Besides those epidemiologic data, studies in asthmatic children where bronchoalverolar lavage were done demonstrated the presence of inflammation in the air way in children 8 years old 4 and even in infants as little as 15 months of age with persistent wheezing 5. There are also studies which demonstrate airway remodeling in asthmatic children 6-7 and the most amazing finding is the fact of the thickness of the basal membrane of the airway in asthmatic children without controlled of their disease is very similar to severe asthmatic adults and it is not related either with the duration of the disease 8. Therefore, we end up once more to the same conclusion that is essential to start the treatment of asthma with controllers or preventing drugs at infancy.

The only drugs which have been demonstrated to be useful to stop the airway remodeling in humans are the inhaled corticosteroids (ICS) like beclomethasone 9, budesonide 10 and fluticasone 11 and the long active beta agonists like salmeterol 12. The ICS that needs lower doses and less time to decrease the thickness of the basal membrane of the airway in asthmatics was fluticasone 11. There is no evidence in the scientific literature that other type of drugs use for asthma like chromones, theophyllines or leukotriene receptor antagonists have any effect in stopping the airway remodeling in humans. These anti-inflammatory and anti-remodeling effects that the ICS has demonstrated besides their already well know utility in improving symptoms and pulmonary function 13 make ICS become the first controller drug in asthma. This should be use very early on life (in the first 5 years) otherwise the results will not be satisfactory, like Childhood Asthma Management Program (CAMP) study 14 demonstrated. In that study the children did not improve their pulmonary function maybe because the ICS treatment started after that age.

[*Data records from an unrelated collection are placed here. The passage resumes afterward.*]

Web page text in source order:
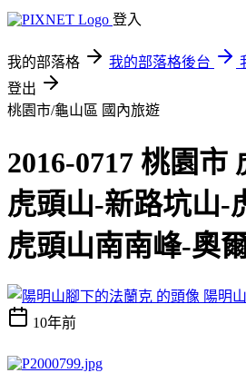
登入
我的部落格 我的部落格後台
登出
桃園市/龜山區 國內旅遊
2016-0717 桃園市
虎頭山-新路坑山-
虎頭山南南峰-奧
陽明
10年前
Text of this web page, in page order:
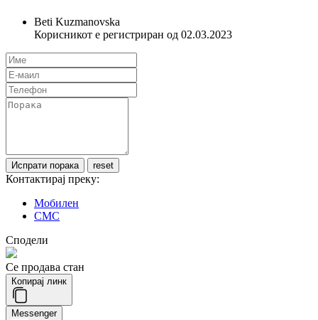
Beti Kuzmanovska
Корисникот е регистриран од 02.03.2023
Контактирај преку:
Мобилен
СМС
Сподели
Се продава стан
Копирај линк
Messenger
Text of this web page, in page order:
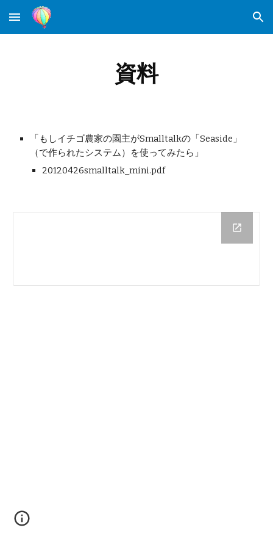
Skip to main content Skip to navigation
資料
「もしイチゴ農家の園主がSmalltalkの「Seaside」
（で作られたシステム）を使ってみたら」
20120426smalltalk_mini.pdf
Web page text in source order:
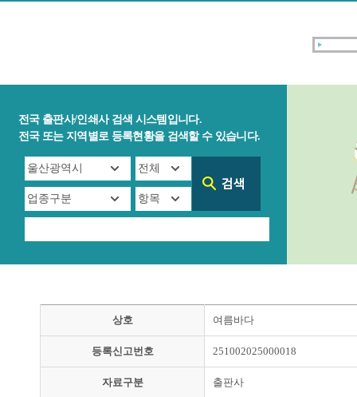
전국 출판사/인쇄사 검색 시스템입니다.
전국 또는 지역별로 등록현황을 검색할 수 있습니다.
상호 여름바다
등록신고번호 251002025000018
자료구분 출판사
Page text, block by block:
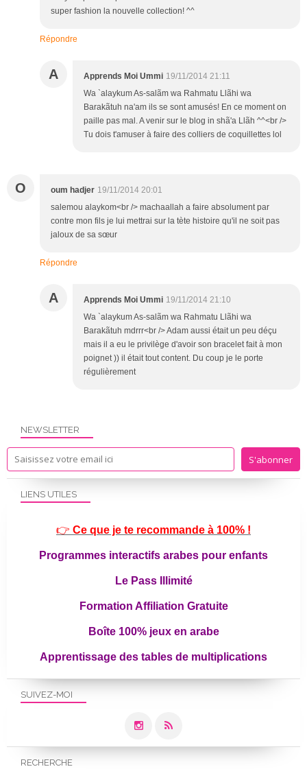
super fashion la nouvelle collection! ^^
Répondre
A Apprends Moi Ummi 19/11/2014 21:11
Wa `alaykum As-salãm wa Rahmatu Llãhi wa
Barakãtuh na'am ils se sont amusés! En ce moment on
paille pas mal. A venir sur le blog in shã'a Llãh ^^<br />
Tu dois t'amuser à faire des colliers de coquillettes lol
O oum hadjer 19/11/2014 20:01
salemou alaykom<br /> machaallah a faire absolument par
contre mon fils je lui mettrai sur la tète histoire qu'il ne soit pas
jaloux de sa sœur
Répondre
A Apprends Moi Ummi 19/11/2014 21:10
Wa `alaykum As-salãm wa Rahmatu Llãhi wa
Barakãtuh mdrrr<br /> Adam aussi était un peu déçu
mais il a eu le privilège d'avoir son bracelet fait à mon
poignet )) il était tout content. Du coup je le porte
régulièrement
NEWSLETTER
SUIVEZ-MOI
RECHERCHE
LIENS UTILES
👉 Ce que je te recommande à 100% !
Programmes interactifs arabes pour enfants
Le Pass Illimité
Formation Affiliation Gratuite
Boîte 100% jeux en arabe
Apprentissage des tables de multiplications
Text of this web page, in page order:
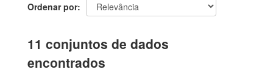
Ordenar por
11 conjuntos de dados
encontrados
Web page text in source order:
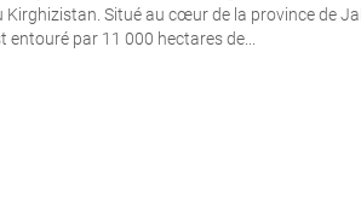
Kirghizistan. Situé au cœur de la province de
entouré par 11 000 hectares de...
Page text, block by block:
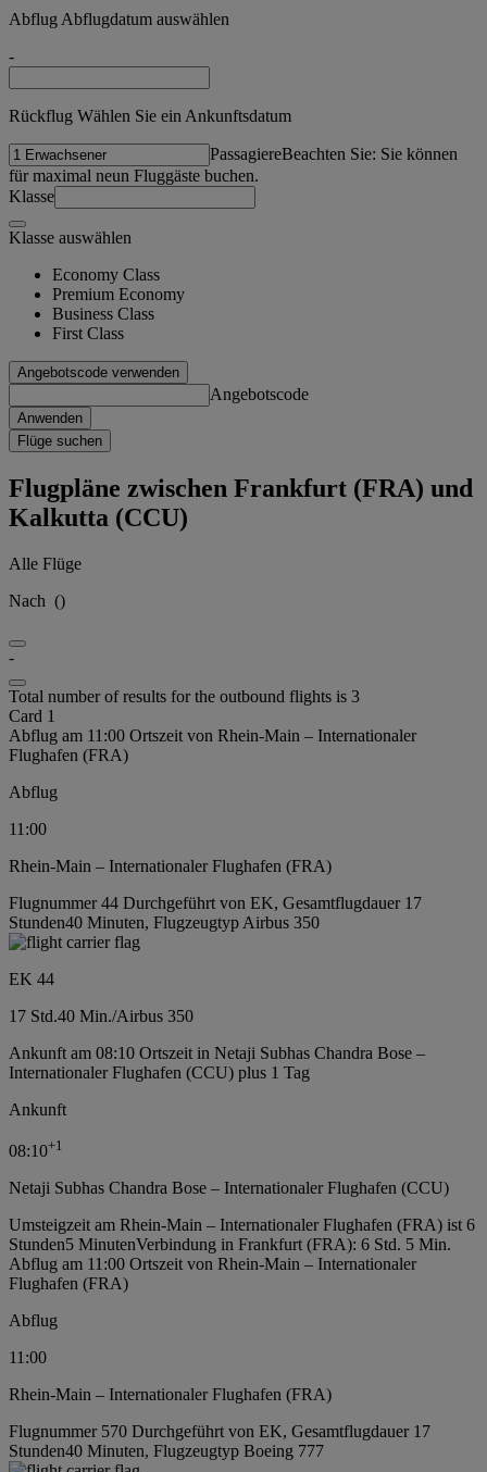
Abflug Abflugdatum auswählen
-
Rückflug Wählen Sie ein Ankunftsdatum
PassagiereBeachten Sie: Sie können
für maximal neun Fluggäste buchen.
Klasse
Klasse auswählen
Economy Class
Premium Economy
Business Class
First Class
Angebotscode verwenden
Angebotscode
Anwenden
Flüge suchen
Flugpläne zwischen Frankfurt (FRA) und
Kalkutta (CCU)
Alle Flüge
Nach ()
-
Total number of results for the outbound flights is 3
Card 1
Abflug am 11:00 Ortszeit von Rhein-Main – Internationaler
Flughafen (FRA)
Abflug
11:00
Rhein-Main – Internationaler Flughafen (FRA)
Flugnummer 44 Durchgeführt von EK, Gesamtflugdauer 17
Stunden40 Minuten, Flugzeugtyp Airbus 350
EK 44
17 Std.40 Min./Airbus 350
Ankunft am 08:10 Ortszeit in Netaji Subhas Chandra Bose –
Internationaler Flughafen (CCU) plus 1 Tag
Ankunft
08:10+1
Netaji Subhas Chandra Bose – Internationaler Flughafen (CCU)
Umsteigzeit am Rhein-Main – Internationaler Flughafen (FRA) ist 6
Stunden5 MinutenVerbindung in Frankfurt (FRA): 6 Std. 5 Min.
Abflug am 11:00 Ortszeit von Rhein-Main – Internationaler
Flughafen (FRA)
Abflug
11:00
Rhein-Main – Internationaler Flughafen (FRA)
Flugnummer 570 Durchgeführt von EK, Gesamtflugdauer 17
Stunden40 Minuten, Flugzeugtyp Boeing 777

The problem is that in the first 5 years of age coexisting at least three phenotypes of wheezing in children (transitory, late and persistent or classic asthmatic). One way to differentiate which infant with recurrent wheezing will become asthmatic in order to early start ICS therapy is using the asthma predictive value (API) 15. Those infants with recurrent wheezing in the Tucson cohort who had a positive API had 7 times more risk to become asthmatic at school age. In other words, if an infant with recurrent wheezing come to the office and we apply the API and the result is positive we can tell the mother with 77 % of certain that the infant will became asthmatic at school age and start controller drugs will be more effective. In the other hand, if the API is negative we can tell the mother with 70 % of certain that the child will stop wheezing when he or she reaches school age.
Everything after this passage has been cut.